But we forgot the conventional wisdom, or never got round to it, or…well, for whatever reason, we didn’t prune, and what should have a been a modest stool yielding a few feet of demure new growth is in fact a gangly thicket of yellow stems and lime green foliage, doing what we have to admit is a more than passably good impersonation of a bamboo intent on world domination.

But more (OK, entirely) by luck rather than design, it works doesn’t it?

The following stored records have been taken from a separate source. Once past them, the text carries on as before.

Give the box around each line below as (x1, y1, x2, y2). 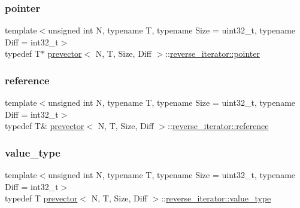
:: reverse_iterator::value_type (161, 192, 271, 204)
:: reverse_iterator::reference (168, 120, 269, 132)
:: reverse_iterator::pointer (165, 47, 260, 60)
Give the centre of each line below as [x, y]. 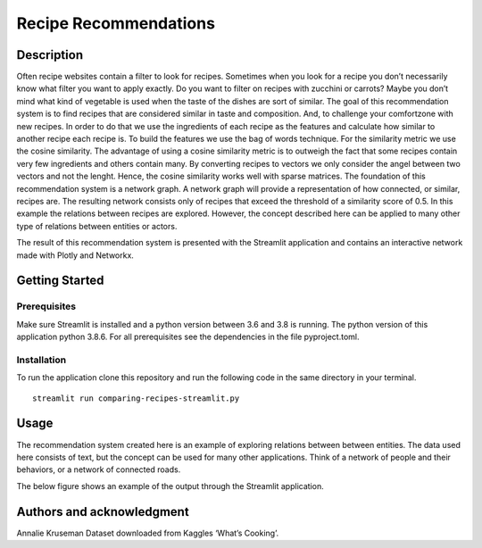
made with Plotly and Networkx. [75, 255]
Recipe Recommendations [116, 23]
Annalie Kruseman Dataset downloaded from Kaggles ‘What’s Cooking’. [148, 533]
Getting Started [60, 281]
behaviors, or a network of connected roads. [99, 469]
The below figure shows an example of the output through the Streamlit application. [170, 486]
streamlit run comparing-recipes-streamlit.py [136, 398]
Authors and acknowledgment [103, 512]
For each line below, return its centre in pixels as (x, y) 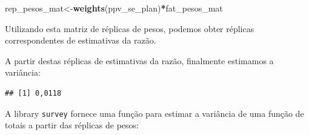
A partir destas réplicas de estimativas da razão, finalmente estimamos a (139, 60)
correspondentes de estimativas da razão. (81, 40)
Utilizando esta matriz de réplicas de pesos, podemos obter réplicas (130, 28)
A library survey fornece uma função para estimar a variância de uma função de (154, 113)
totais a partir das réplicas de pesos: (72, 125)
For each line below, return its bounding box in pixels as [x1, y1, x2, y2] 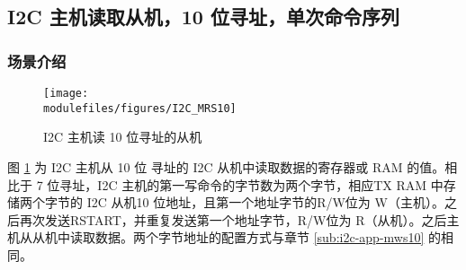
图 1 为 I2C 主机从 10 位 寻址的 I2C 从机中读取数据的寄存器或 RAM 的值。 [7, 157, 445, 176]
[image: [43, 87, 89, 100]
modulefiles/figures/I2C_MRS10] [43, 101, 237, 115]
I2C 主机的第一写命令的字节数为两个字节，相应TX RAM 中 [97, 175, 444, 194]
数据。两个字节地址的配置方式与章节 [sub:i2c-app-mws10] [94, 228, 425, 247]
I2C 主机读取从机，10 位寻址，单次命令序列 [7, 3, 399, 30]
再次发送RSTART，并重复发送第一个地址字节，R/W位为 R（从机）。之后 [19, 210, 447, 229]
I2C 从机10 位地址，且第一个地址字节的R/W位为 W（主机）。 [86, 193, 444, 212]
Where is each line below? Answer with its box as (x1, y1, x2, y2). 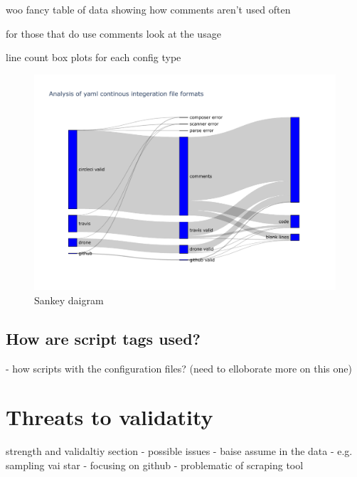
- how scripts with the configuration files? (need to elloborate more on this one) (6, 360, 352, 375)
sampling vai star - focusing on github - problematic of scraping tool (6, 457, 304, 472)
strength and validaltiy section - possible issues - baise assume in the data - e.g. (6, 444, 353, 459)
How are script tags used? (6, 327, 201, 349)
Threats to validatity (6, 402, 213, 432)
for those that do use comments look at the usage (6, 26, 221, 41)
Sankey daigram (34, 292, 104, 307)
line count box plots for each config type (6, 50, 181, 65)
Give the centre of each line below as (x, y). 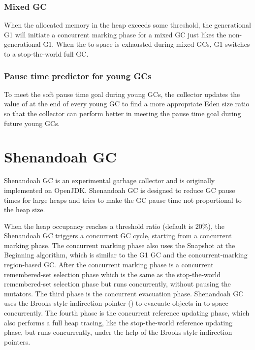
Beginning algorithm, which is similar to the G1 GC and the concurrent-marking (126, 255)
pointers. (17, 341)
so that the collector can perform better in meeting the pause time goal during (123, 113)
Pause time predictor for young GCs (78, 76)
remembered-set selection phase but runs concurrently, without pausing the (117, 284)
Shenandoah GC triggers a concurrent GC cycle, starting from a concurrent (118, 236)
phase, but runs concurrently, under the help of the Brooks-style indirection (118, 332)
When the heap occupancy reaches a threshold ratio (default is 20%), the (114, 226)
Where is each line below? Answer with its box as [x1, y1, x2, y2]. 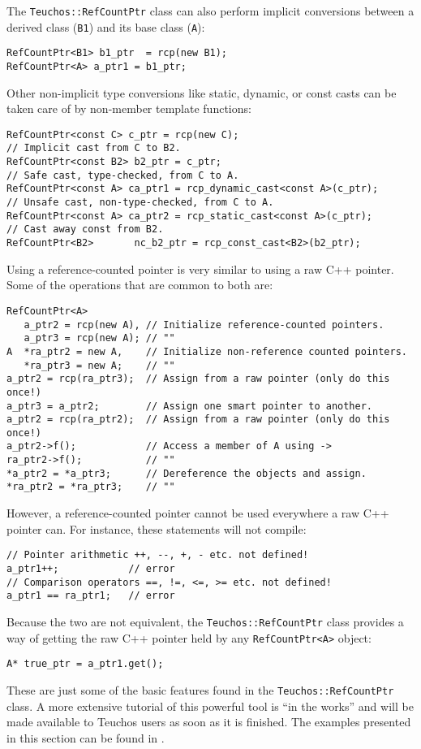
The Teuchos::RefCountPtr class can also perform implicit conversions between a [6, 2, 415, 19]
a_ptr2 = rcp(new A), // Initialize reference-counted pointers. [24, 318, 384, 331]
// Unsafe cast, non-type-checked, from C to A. [6, 197, 274, 209]
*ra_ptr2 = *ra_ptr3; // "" [6, 481, 175, 493]
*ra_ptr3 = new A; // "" [24, 359, 175, 371]
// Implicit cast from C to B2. [6, 142, 181, 154]
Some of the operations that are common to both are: [6, 276, 273, 293]
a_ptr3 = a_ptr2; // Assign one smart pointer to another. [6, 400, 373, 412]
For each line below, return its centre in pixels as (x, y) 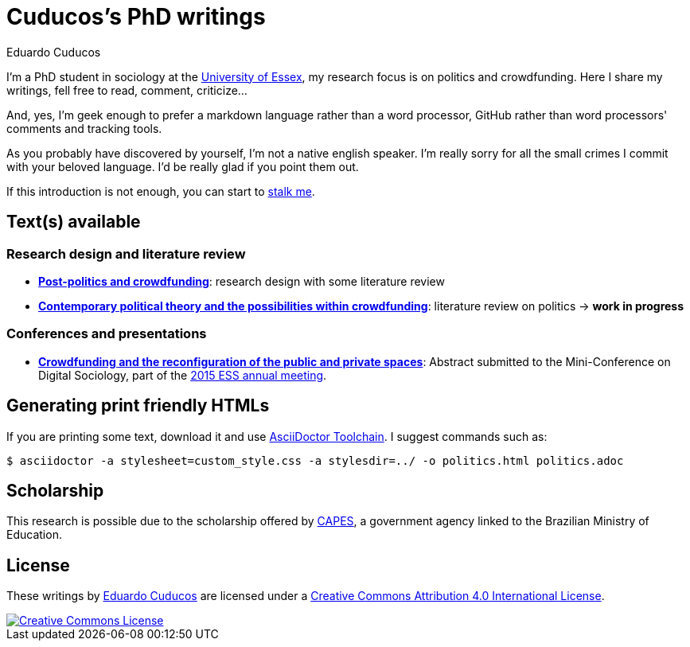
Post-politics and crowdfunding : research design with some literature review (242, 281)
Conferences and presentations (107, 334)
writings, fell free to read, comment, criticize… (127, 90)
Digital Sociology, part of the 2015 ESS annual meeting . (183, 375)
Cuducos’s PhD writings (136, 17)
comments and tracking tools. (84, 128)
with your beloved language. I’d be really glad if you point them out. (183, 166)
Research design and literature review (126, 253)
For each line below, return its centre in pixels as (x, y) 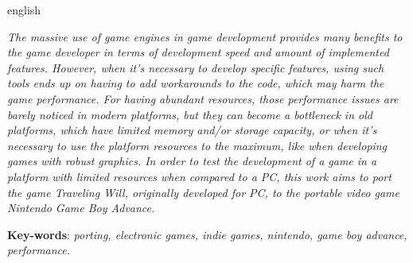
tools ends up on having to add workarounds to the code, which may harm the (196, 83)
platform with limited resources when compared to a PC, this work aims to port (199, 176)
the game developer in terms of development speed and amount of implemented (198, 52)
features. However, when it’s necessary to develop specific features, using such (196, 67)
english (24, 10)
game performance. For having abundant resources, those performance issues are (203, 98)
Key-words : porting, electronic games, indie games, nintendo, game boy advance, (207, 234)
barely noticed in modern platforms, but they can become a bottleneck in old (190, 114)
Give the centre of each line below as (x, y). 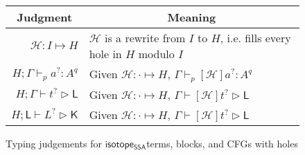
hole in (105, 54)
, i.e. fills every (255, 38)
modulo (156, 54)
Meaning (192, 17)
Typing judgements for (54, 143)
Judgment (45, 17)
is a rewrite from (145, 38)
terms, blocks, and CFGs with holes (222, 143)
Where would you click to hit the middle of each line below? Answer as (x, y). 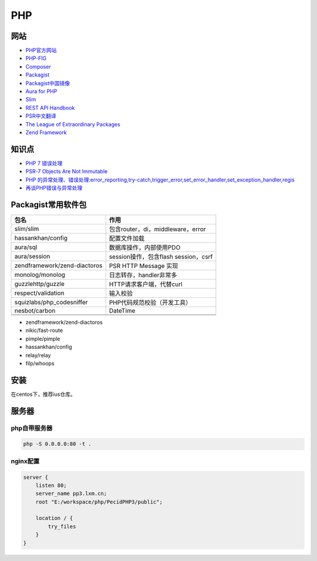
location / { (54, 518)
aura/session (32, 256)
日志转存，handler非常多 (143, 275)
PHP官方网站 (41, 51)
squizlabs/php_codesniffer (51, 302)
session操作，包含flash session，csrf (161, 257)
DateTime (122, 310)
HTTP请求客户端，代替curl (146, 284)
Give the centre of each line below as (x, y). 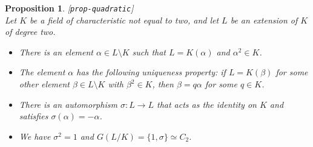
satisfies (34, 116)
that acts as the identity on (206, 104)
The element (42, 72)
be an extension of (264, 20)
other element (44, 84)
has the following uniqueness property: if (151, 72)
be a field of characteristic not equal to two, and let (124, 20)
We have (35, 136)
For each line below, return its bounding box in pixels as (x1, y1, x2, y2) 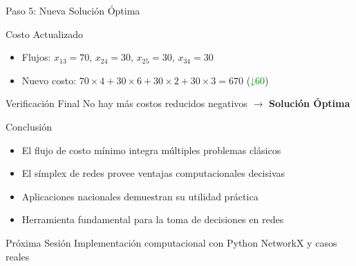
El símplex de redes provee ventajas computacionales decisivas (21, 166, 285, 180)
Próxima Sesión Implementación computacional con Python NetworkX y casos (6, 235, 337, 249)
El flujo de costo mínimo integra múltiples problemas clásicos (21, 142, 281, 157)
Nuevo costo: (21, 73, 77, 87)
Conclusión (6, 119, 52, 133)
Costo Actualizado (6, 26, 84, 41)
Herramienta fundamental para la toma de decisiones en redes (21, 212, 284, 227)
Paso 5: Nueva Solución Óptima (6, 3, 140, 17)
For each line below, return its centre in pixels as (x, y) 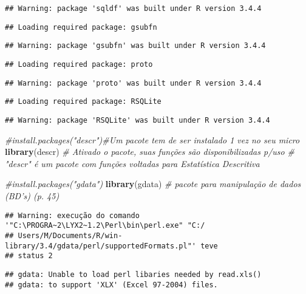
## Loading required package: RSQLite (83, 102)
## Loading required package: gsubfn (81, 27)
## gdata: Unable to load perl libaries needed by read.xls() (133, 274)
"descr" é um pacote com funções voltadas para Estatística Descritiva (132, 163)
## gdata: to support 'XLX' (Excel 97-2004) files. (111, 285)
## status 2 (29, 256)
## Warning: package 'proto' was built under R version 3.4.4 (133, 83)
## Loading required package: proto (79, 64)
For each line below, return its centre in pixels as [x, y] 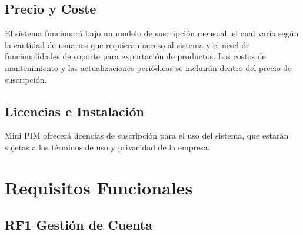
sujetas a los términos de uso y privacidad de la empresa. [107, 147]
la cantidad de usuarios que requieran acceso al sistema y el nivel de [127, 44]
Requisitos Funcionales [99, 187]
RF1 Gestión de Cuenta [79, 225]
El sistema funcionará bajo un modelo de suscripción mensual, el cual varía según [152, 33]
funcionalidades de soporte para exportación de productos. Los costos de [135, 56]
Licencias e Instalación [74, 111]
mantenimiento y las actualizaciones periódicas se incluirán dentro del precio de [148, 67]
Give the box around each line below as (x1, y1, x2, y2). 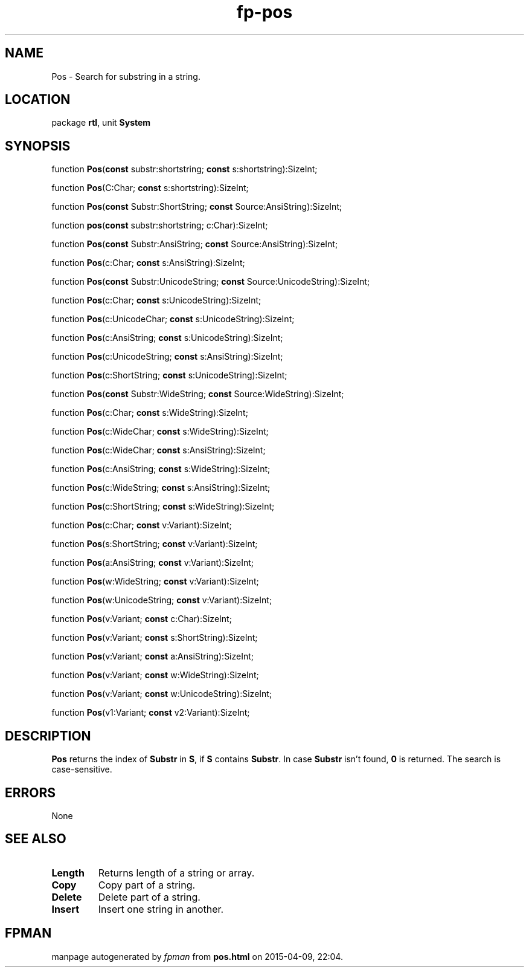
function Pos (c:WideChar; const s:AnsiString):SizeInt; (51, 445, 266, 456)
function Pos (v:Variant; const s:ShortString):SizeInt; (51, 632, 258, 643)
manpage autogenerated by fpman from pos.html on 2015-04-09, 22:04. (51, 951, 343, 962)
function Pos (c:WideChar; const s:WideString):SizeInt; (51, 426, 269, 437)
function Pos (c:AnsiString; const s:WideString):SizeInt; (51, 464, 271, 475)
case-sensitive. (51, 764, 112, 775)
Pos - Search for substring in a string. (51, 71, 200, 82)
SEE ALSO (5, 831, 66, 847)

We will prune it next spring – but all of it down to the ground, or maybe just half the stems?…we’ll think on that – and for the moment we’ll enjoy our “bamboo”, with none of the worry that we’re nurturing the monster that that genus so often entails.

There are Lupins…

June 24th, 2011
Its a cracker isnt it?

It's a cracker isn't it?

…and there are Woodfield hybrid Lupins.

Launched at the Chelsea flower show in 1985 by nurserymen brothers Maurice and Brian Woodfield, after many years breeding work, these are surely the very best strain of this cottage garden favourite, aren’t they?

Most of this years batch are sold now; the ones in the picture are still waiting to find a good home….

















Monarda ‘Cambridge Scarlet’ AGM

June 20th, 2011

Looking good on the nursery right now – the picture is of one of our parent plants in a polytunnel – its offspring, growing outside, are just budding up nicely….

Monarda Cambridge Scarlet

Monarda Cambridge Scarlet

Monarda (aka Bergamot) often get a bad press because many of them suffer dreadfully with mildew.   We stopped growing them completely a few years ago because (like roses, which have also been struck off our stock list) we just found the spray programs they demanded too onerous.

But having tipped our toes back in their very distinctly fragranced waters (think Earl Grey tea, and Bergasol suntan lotion) we’re happy to report that M. ‘Cambridge Scarlet’ AGM, and its cousin M. ‘Croftway Pink’ AGM (also in stock here, but not showing colour yet) both seem to have very good mildew resistance.

They’ll both grow to around 90 cms tall, and will form clumps maybe 50 cms across.   They’re fully hardy, are happy in full sun or part shade, and require a reasonably moist but well drained soil.  But they’re pretty adaptable – we have them growing in our front garden where the soil is absolutely not “reasonably moist” (well drained doesn’t even come close) and they’re happy enough, the drought only seeming to dwarf their height a little.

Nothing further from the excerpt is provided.